### Exercise prompt:
Here the job is to repeat the listing exactly, but not the pictures in it.

### Records to use:
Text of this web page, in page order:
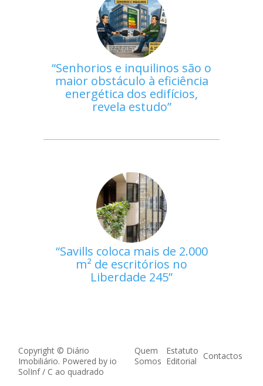
Senhorios e inquilinos são o
maior obstáculo à eficiência
energética dos edifícios,
revela estudo
Savills coloca mais de 2.000
m² de escritórios no
Liberdade 245
Copyright © Diário
Imobiliário. Powered by io
SolInf/ C ao quadrado
Quem
Somos
Estatuto
Editorial
Contactos

### Output for this exercise:
Text of this web page, in page order:
Senhorios e inquilinos são o
maior obstáculo à eficiência
energética dos edifícios,
revela estudo
Savills coloca mais de 2.000
m² de escritórios no
Liberdade 245
Copyright © Diário
Imobiliário. Powered by io
SolInf/ C ao quadrado
Quem
Somos
Estatuto
Editorial
Contactos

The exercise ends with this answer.